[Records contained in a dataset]
• • • • •
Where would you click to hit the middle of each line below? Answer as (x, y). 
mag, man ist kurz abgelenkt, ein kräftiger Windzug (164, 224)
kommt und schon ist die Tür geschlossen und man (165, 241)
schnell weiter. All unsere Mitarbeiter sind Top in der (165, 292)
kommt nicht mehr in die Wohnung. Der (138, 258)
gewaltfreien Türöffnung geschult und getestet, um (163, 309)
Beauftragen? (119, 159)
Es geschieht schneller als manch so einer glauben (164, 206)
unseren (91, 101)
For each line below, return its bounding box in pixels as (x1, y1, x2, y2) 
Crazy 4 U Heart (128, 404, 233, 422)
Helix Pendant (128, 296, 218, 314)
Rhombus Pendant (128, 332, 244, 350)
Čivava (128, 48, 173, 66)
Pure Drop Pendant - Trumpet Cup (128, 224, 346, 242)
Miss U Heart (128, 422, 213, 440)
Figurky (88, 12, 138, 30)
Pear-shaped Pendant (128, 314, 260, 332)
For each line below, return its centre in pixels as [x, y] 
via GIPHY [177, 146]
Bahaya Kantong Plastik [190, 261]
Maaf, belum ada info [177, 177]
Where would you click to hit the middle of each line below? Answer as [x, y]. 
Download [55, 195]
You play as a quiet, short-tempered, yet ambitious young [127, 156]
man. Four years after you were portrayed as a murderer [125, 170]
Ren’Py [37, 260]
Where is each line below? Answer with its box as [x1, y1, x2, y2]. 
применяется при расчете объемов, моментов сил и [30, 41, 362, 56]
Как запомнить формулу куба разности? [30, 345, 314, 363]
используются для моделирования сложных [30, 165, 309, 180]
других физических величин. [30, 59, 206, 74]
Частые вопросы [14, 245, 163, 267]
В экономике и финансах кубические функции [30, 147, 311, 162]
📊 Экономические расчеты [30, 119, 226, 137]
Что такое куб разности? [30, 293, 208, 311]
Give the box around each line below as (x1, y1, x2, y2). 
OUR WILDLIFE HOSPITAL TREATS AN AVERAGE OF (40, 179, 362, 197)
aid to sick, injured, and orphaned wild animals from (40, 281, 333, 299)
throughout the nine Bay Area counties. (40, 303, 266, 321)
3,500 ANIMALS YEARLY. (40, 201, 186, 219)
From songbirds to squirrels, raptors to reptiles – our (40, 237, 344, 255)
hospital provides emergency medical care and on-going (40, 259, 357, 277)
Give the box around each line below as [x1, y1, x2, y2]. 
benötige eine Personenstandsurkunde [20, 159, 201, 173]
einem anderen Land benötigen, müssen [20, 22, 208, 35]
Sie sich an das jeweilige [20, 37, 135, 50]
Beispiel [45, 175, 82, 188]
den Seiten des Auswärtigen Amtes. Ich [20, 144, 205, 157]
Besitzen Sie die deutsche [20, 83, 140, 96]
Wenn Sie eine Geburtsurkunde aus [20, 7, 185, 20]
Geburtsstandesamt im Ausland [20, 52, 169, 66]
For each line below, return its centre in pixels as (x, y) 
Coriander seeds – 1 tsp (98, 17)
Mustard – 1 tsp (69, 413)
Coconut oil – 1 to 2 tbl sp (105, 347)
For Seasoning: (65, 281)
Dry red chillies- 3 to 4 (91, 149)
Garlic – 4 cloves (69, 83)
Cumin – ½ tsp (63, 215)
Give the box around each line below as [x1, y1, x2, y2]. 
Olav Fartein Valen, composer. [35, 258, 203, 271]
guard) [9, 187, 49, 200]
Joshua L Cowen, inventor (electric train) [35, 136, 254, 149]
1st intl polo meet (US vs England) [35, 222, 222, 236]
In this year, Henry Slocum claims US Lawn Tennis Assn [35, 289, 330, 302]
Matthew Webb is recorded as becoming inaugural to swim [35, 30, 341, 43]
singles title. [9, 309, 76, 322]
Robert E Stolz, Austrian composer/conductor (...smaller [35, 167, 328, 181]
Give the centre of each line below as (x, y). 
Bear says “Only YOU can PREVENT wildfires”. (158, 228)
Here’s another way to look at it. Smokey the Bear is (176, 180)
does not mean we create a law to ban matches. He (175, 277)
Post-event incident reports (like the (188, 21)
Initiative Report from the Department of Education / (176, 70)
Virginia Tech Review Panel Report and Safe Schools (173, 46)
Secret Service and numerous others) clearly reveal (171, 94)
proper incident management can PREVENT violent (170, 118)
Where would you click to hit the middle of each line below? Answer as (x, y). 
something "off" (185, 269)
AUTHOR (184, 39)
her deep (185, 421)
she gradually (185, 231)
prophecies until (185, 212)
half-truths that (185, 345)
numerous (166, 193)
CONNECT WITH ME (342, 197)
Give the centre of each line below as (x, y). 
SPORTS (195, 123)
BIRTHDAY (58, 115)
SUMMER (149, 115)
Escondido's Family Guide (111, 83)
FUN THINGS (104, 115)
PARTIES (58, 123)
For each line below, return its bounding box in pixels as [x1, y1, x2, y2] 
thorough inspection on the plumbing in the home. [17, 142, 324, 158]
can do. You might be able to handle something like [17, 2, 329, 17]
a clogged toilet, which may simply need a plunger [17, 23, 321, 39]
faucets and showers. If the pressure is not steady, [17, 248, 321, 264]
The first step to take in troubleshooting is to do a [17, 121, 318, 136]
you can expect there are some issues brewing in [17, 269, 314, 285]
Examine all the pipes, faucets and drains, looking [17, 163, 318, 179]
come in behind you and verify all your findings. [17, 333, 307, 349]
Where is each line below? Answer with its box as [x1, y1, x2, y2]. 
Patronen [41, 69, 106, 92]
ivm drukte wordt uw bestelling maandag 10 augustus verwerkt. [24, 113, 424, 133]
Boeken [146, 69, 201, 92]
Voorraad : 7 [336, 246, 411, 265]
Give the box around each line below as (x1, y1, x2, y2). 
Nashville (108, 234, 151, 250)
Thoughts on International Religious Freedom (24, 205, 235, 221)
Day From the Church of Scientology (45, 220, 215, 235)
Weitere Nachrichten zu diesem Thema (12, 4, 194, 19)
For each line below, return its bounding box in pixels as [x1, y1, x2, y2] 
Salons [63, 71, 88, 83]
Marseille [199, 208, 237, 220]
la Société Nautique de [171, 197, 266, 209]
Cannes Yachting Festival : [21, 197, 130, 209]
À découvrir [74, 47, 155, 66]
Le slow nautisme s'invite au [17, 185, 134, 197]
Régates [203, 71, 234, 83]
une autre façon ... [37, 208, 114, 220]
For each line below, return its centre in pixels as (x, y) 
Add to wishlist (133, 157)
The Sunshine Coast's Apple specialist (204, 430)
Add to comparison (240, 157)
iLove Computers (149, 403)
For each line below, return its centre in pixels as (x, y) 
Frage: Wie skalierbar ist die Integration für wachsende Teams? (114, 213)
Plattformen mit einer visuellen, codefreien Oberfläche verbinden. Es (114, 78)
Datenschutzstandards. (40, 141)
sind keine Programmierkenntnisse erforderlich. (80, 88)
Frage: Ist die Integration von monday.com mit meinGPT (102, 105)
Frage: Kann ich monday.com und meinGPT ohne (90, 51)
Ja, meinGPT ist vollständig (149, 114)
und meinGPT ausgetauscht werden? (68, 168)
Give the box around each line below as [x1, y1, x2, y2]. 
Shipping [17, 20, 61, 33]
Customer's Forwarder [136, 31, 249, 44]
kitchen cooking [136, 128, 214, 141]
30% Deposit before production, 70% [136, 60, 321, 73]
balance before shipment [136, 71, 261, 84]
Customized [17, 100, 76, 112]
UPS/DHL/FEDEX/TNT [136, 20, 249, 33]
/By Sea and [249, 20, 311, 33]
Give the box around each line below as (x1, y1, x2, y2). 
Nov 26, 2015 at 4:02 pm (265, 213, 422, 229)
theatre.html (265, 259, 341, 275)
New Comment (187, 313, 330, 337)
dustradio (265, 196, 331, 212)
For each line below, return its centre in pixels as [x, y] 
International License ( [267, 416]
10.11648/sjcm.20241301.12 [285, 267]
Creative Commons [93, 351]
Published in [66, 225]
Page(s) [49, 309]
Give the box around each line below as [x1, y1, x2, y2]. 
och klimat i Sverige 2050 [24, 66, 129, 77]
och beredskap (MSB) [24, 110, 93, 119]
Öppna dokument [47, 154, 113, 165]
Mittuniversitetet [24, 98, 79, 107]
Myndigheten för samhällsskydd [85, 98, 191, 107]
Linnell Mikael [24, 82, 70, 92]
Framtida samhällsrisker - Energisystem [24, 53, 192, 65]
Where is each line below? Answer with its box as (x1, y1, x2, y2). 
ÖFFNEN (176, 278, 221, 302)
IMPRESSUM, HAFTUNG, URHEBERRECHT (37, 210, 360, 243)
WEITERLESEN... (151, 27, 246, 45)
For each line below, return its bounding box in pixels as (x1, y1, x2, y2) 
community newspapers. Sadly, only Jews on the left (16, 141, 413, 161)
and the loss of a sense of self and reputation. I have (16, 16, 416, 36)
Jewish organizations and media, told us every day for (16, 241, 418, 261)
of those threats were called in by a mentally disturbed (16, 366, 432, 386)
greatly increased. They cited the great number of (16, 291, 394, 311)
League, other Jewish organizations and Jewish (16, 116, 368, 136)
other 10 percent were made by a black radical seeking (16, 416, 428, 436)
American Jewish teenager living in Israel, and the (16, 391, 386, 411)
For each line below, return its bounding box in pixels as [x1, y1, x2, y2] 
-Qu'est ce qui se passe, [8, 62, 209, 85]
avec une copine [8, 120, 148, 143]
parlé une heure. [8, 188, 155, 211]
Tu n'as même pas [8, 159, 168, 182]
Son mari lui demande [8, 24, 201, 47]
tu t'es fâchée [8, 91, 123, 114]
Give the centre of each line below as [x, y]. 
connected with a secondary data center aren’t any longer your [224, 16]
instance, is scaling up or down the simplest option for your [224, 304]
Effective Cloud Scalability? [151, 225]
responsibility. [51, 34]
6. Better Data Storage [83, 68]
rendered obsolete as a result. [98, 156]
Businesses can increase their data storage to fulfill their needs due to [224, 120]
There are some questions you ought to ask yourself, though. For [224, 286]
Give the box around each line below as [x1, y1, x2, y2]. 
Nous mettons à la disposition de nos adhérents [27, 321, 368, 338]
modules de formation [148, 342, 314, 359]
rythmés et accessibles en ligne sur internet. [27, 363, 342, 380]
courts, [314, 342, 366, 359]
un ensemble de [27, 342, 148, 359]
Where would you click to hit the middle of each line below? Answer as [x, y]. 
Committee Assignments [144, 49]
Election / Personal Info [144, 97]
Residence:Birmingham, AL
• • • • •
● Work item: If a line falls between the first line of the data above and the line holding "используются для моделирования", inclusive, retype it exactly; retype no other line.

● Reply:
Where would you click to hit the middle of each line below? Answer as (x, y). 
mag, man ist kurz abgelenkt, ein kräftiger Windzug (164, 224)
kommt und schon ist die Tür geschlossen und man (165, 241)
schnell weiter. All unsere Mitarbeiter sind Top in der (165, 292)
kommt nicht mehr in die Wohnung. Der (138, 258)
gewaltfreien Türöffnung geschult und getestet, um (163, 309)
Beauftragen? (119, 159)
Es geschieht schneller als manch so einer glauben (164, 206)
unseren (91, 101)
For each line below, return its bounding box in pixels as (x1, y1, x2, y2) 
Crazy 4 U Heart (128, 404, 233, 422)
Helix Pendant (128, 296, 218, 314)
Rhombus Pendant (128, 332, 244, 350)
Čivava (128, 48, 173, 66)
Pure Drop Pendant - Trumpet Cup (128, 224, 346, 242)
Miss U Heart (128, 422, 213, 440)
Figurky (88, 12, 138, 30)
Pear-shaped Pendant (128, 314, 260, 332)
For each line below, return its centre in pixels as [x, y] 
via GIPHY [177, 146]
Bahaya Kantong Plastik [190, 261]
Maaf, belum ada info [177, 177]
Where would you click to hit the middle of each line below? Answer as [x, y]. 
Download [55, 195]
You play as a quiet, short-tempered, yet ambitious young [127, 156]
man. Four years after you were portrayed as a murderer [125, 170]
Ren’Py [37, 260]
Where is each line below? Answer with its box as [x1, y1, x2, y2]. 
применяется при расчете объемов, моментов сил и [30, 41, 362, 56]
Как запомнить формулу куба разности? [30, 345, 314, 363]
используются для моделирования сложных [30, 165, 309, 180]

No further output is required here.